◆ **Problem requirements**: Reproduce the entries so that every line matches the original exactly.
━━━━━━
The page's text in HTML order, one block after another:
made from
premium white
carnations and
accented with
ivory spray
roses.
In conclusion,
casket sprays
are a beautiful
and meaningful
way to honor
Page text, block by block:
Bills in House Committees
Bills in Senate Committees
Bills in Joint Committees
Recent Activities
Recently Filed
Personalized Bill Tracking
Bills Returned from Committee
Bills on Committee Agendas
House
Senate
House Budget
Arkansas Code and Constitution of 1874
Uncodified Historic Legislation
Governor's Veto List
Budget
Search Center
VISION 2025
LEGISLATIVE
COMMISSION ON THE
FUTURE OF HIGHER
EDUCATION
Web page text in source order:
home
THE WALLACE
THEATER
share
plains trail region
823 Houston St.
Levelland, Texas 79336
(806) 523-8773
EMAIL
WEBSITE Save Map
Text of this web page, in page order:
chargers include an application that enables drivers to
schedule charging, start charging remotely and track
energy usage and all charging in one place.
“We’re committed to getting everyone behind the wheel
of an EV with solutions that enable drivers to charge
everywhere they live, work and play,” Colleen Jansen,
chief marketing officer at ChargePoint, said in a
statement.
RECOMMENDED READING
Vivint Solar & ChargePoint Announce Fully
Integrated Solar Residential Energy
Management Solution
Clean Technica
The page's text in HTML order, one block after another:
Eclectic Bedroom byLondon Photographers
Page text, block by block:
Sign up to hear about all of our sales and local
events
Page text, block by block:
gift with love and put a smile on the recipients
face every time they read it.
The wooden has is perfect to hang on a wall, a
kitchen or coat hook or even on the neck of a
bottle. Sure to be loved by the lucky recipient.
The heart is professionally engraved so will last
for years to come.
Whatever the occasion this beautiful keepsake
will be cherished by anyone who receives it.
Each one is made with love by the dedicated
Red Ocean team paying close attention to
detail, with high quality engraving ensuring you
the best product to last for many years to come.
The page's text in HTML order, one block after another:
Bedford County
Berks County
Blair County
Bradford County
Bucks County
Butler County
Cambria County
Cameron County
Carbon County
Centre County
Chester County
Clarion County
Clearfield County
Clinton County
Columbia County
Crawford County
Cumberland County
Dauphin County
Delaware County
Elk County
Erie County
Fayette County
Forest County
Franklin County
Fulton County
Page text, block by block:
━━━━━━
◆ **Answer for the task**:
The page's text in HTML order, one block after another:
made from
premium white
carnations and
accented with
ivory spray
roses.
In conclusion,
casket sprays
are a beautiful
and meaningful
way to honor
Page text, block by block:
Bills in House Committees
Bills in Senate Committees
Bills in Joint Committees
Recent Activities
Recently Filed
Personalized Bill Tracking
Bills Returned from Committee
Bills on Committee Agendas
House
Senate
House Budget
Arkansas Code and Constitution of 1874
Uncodified Historic Legislation
Governor's Veto List
Budget
Search Center
VISION 2025
LEGISLATIVE
COMMISSION ON THE
FUTURE OF HIGHER
EDUCATION
Web page text in source order:
home
THE WALLACE
THEATER
share
plains trail region
823 Houston St.
Levelland, Texas 79336
(806) 523-8773
EMAIL
WEBSITE Save Map
Text of this web page, in page order:
chargers include an application that enables drivers to
schedule charging, start charging remotely and track
energy usage and all charging in one place.
“We’re committed to getting everyone behind the wheel
of an EV with solutions that enable drivers to charge
everywhere they live, work and play,” Colleen Jansen,
chief marketing officer at ChargePoint, said in a
statement.
RECOMMENDED READING
Vivint Solar & ChargePoint Announce Fully
Integrated Solar Residential Energy
Management Solution
Clean Technica
The page's text in HTML order, one block after another:
Eclectic Bedroom byLondon Photographers
Page text, block by block:
Sign up to hear about all of our sales and local
events
Page text, block by block:
gift with love and put a smile on the recipients
face every time they read it.
The wooden has is perfect to hang on a wall, a
kitchen or coat hook or even on the neck of a
bottle. Sure to be loved by the lucky recipient.
The heart is professionally engraved so will last
for years to come.
Whatever the occasion this beautiful keepsake
will be cherished by anyone who receives it.
Each one is made with love by the dedicated
Red Ocean team paying close attention to
detail, with high quality engraving ensuring you
the best product to last for many years to come.
The page's text in HTML order, one block after another:
Bedford County
Berks County
Blair County
Bradford County
Bucks County
Butler County
Cambria County
Cameron County
Carbon County
Centre County
Chester County
Clarion County
Clearfield County
Clinton County
Columbia County
Crawford County
Cumberland County
Dauphin County
Delaware County
Elk County
Erie County
Fayette County
Forest County
Franklin County
Fulton County
Page text, block by block:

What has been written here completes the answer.